In a fall 2014 trial application in the Marcellus, the Hyper-G showed 30% improved drilling fluid capture, as well as reduced 50% maintenance costs, over a standard three-panel shaker, according to Elgin. The new shaker was measured against Elgin’s standard model for 90 days.
Pneumatic vacuum system for fluid recovery
Drilling fluid is an expensive commodity, costing up to $300/bbl. Yet, everyday a significant amount of this valuable fluid is left on drilled cuttings that are discarded as waste. Even with advances in the flowline shaker – including multiple motions and higher G-forces – they are still limited in their ability to completely separate drilling fluid from cuttings.
“There are residual fluids on the cuttings themselves, and some fluid also goes off at the end of the shaker as a result of the fluids just sticking to the screen,” said Calvin Carter, Business Development Manager for M-I SWACO, a Schlumberger company. “It has a surface tension, so it’s difficult to separate that fluid or break that surface tension.”
A typical strategy to reduce the amount of drilling fluid left on discarded cuttings downstream from the shale shaker is to use a vertical cuttings dryer. “It has a large footprint, a lot of moving parts, expensive to operate and requires manpower. A lot of land rigs will choose not to use it,” Mr Carter said. Further, the auger system used to convey cuttings from the shale shakers to the cuttings dryer can pose significant HSE risks, he added.
To address these challenges, M-I SWACO launched its SCREEN PULSE Fluid and Cuttings Separator in April. The pneumatic system can currently be retrofitted onto two shale shaker platforms – the M-I SWACO MONGOOSE PRO series shale shakers and the National Oilwell Varco King Cobra series shale shaker. In the near future, designs will be made available to retrofit to additional single and multi-deck shakers, Mr Carter said.
The components of the SCREEN PULSE system are a small control panel and composite pans. The composite pan is dropped into the shale shaker under the last screen in the shaker bed on the discharge end of the shaker; installation does not require any welding. The vacuum-assisted technology uses compressed air either from the rig supply or a standalone air compressor, which creates a suction that works to “break that surface tension and pull the residual fluid off the cuttings,” Mr Carter said.
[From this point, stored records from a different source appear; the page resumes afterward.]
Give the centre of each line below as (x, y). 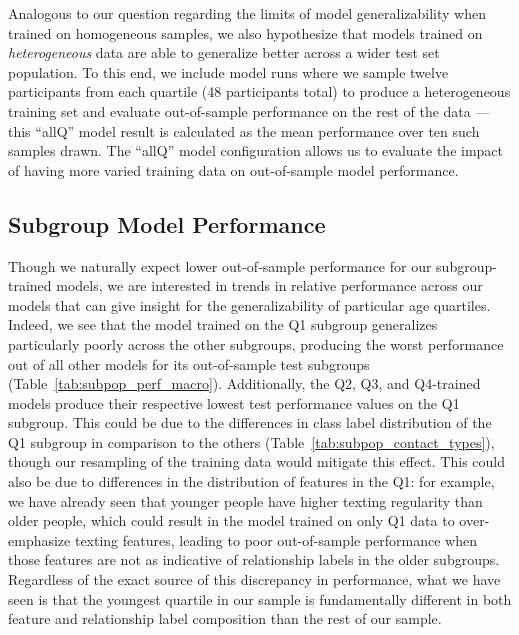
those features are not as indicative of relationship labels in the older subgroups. (254, 559)
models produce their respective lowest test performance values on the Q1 (234, 402)
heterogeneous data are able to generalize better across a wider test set (224, 52)
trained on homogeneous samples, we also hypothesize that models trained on (245, 32)
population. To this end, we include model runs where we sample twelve (228, 71)
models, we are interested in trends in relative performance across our (269, 285)
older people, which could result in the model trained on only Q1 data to (231, 520)
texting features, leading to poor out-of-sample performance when (275, 539)
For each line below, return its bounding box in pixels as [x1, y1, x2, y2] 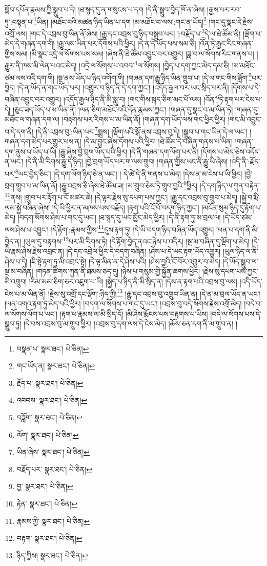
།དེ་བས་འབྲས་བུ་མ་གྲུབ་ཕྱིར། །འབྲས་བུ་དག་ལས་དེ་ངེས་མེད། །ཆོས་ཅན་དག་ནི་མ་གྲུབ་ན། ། [24, 318, 238, 329]
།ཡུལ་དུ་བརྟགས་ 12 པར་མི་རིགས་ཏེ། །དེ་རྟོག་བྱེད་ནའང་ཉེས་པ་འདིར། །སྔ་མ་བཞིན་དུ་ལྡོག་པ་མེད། [24, 235, 250, 246]
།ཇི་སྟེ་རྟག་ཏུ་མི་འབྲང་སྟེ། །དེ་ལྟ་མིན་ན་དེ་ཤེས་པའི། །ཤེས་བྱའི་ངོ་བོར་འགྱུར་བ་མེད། [30, 256, 220, 266]
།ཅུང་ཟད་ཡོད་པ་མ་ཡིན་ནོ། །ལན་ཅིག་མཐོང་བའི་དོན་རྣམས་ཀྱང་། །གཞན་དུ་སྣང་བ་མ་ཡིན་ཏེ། [12, 104, 233, 114]
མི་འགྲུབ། [5, 276, 27, 287]
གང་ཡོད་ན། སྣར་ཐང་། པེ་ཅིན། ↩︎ [16, 360, 95, 371]
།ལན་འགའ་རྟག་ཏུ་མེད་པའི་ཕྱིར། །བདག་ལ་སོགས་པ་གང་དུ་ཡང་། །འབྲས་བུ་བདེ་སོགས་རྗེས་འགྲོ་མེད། [5, 298, 242, 308]
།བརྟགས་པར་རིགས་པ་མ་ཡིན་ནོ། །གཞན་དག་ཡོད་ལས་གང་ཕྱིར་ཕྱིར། [61, 114, 226, 125]

The suction can be set to pulse on and off through the control panel in a manner to allow cuttings to continue traveling over the shaker.
“By doing that, we’re able to pull the fluid off the cuttings and off the screen surface, and that fluid flows back into the shaker and returns to the active system.”
In 2014, the SCREEN PULSE was used during field trials in the Woodford Shale basin. The operator wanted to lower the costs of managing a high volume of oil-based cuttings generated during the drilling of a 12,500-ft OBM section and the loss of drilling fluid to the cuttings. Before using the M-I SWACO solution, the company was utilizing a cuttings processing package that included a mobile vertical cuttings dryer and centrifuge. The system was used to recover drilling fluid and dry the cuttings for transportation at $8.50/ft.
With SCREEN PULSE, the operator was able to reduce its cumulative drilling waste management costs by $106,250. The technology also helped to recover an additional 285 bbl of OBM that was reused in the active drilling fluid system in the same 20-day OBM section. This saved the operator an additional $45,600 in drilling fluid, according to M-I SWACO.